What needs to be done> Each entry below should be returned exactly as is, with the pictures removed.

Available data Start Marker

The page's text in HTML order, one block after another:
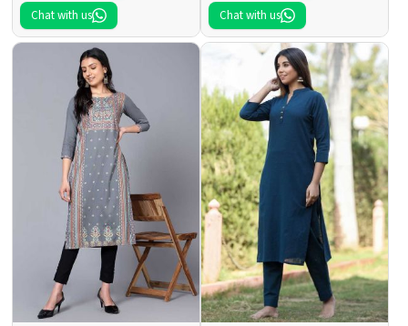
Chat with us
Chat with us
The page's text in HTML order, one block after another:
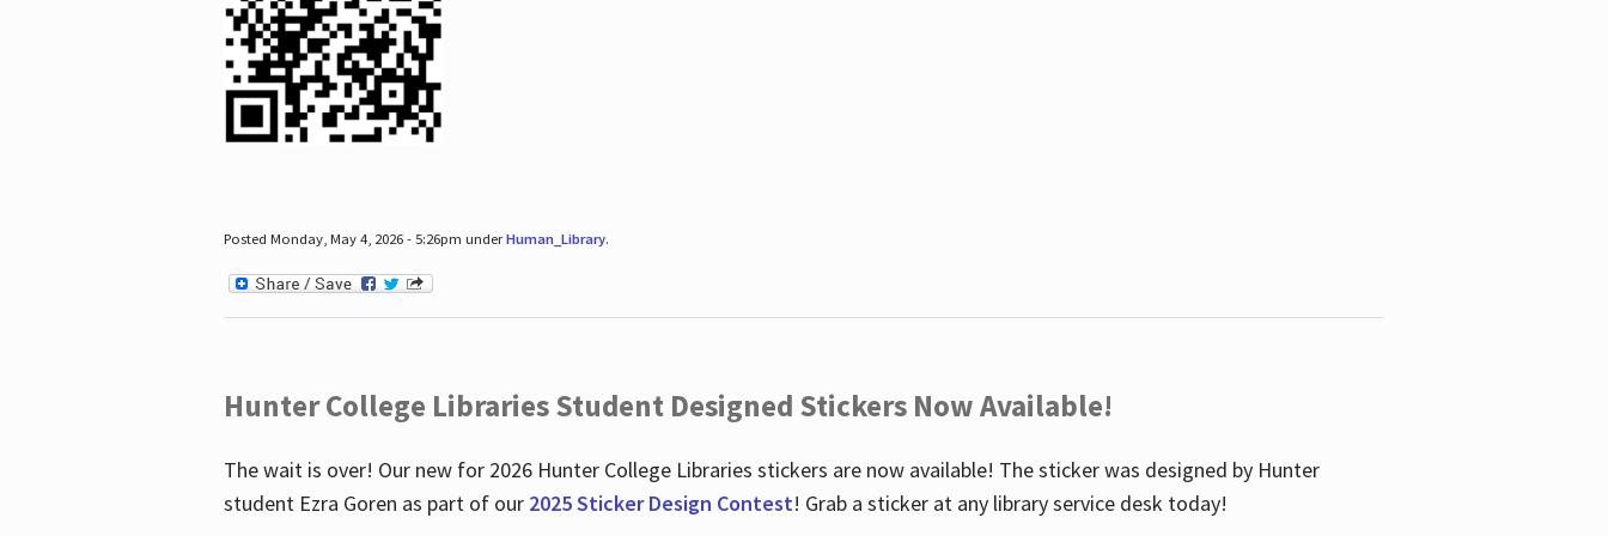
Posted Monday, May 4, 2026 - 5:26pm underHuman_Library.
Hunter College Libraries Student Designed Stickers Now Available!
The wait is over! Our new for 2026 Hunter College Libraries stickers are now available! The sticker was designed by Hunter
student Ezra Goren as part of our 2025 Sticker Design Contest! Grab a sticker at any library service desk today!
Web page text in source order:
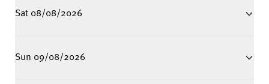
Sat 08/08/2026
Sun 09/08/2026
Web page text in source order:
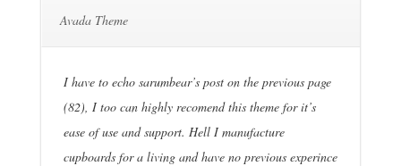
Avada Theme
I have to echo sarumbear’s post on the previous page
(82), I too can highly recomend this theme for it’s
ease of use and support. Hell I manufacture
cupboards for a living and have no previous experince
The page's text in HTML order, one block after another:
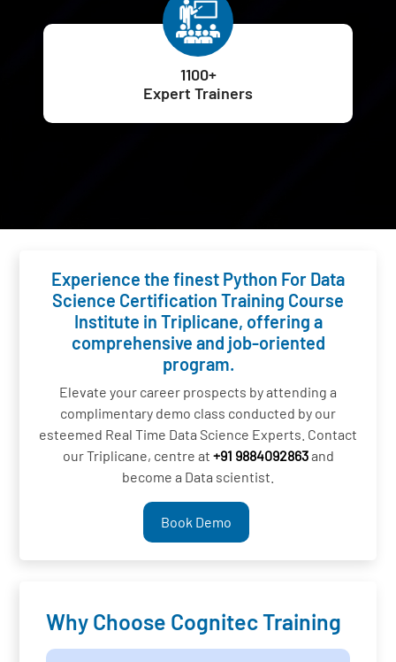
1100+
Expert Trainers
Experience the finest Python For Data
Science Certification Training Course
Institute in Triplicane, offering a
comprehensive and job-oriented
program.
Elevate your career prospects by attending a
complimentary demo class conducted by our
esteemed Real Time Data Science Experts. Contact
our Triplicane, centre at +91 9884092863and
become a Data scientist.
Book Demo
Why Choose Cognitec Training
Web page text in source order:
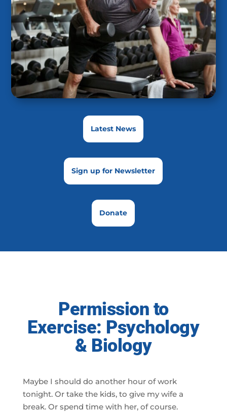
Latest News
Sign up for Newsletter
Donate
Permission to
Exercise: Psychology
& Biology
Maybe I should do another hour of work
tonight. Or take the kids, to give my wife a
break. Or spend time with her, of course.

Available data End Marker

Reply>
The page's text in HTML order, one block after another:
Chat with us
Chat with us
The page's text in HTML order, one block after another:
Posted Monday, May 4, 2026 - 5:26pm underHuman_Library.
Hunter College Libraries Student Designed Stickers Now Available!
The wait is over! Our new for 2026 Hunter College Libraries stickers are now available! The sticker was designed by Hunter
student Ezra Goren as part of our 2025 Sticker Design Contest! Grab a sticker at any library service desk today!
Web page text in source order:
Sat 08/08/2026
Sun 09/08/2026
Web page text in source order:
Avada Theme
I have to echo sarumbear’s post on the previous page
(82), I too can highly recomend this theme for it’s
ease of use and support. Hell I manufacture
cupboards for a living and have no previous experince
The page's text in HTML order, one block after another:
1100+
Expert Trainers
Experience the finest Python For Data
Science Certification Training Course
Institute in Triplicane, offering a
comprehensive and job-oriented
program.
Elevate your career prospects by attending a
complimentary demo class conducted by our
esteemed Real Time Data Science Experts. Contact
our Triplicane, centre at +91 9884092863and
become a Data scientist.
Book Demo
Why Choose Cognitec Training
Web page text in source order:
Latest News
Sign up for Newsletter
Donate
Permission to
Exercise: Psychology
& Biology
Maybe I should do another hour of work
tonight. Or take the kids, to give my wife a
break. Or spend time with her, of course.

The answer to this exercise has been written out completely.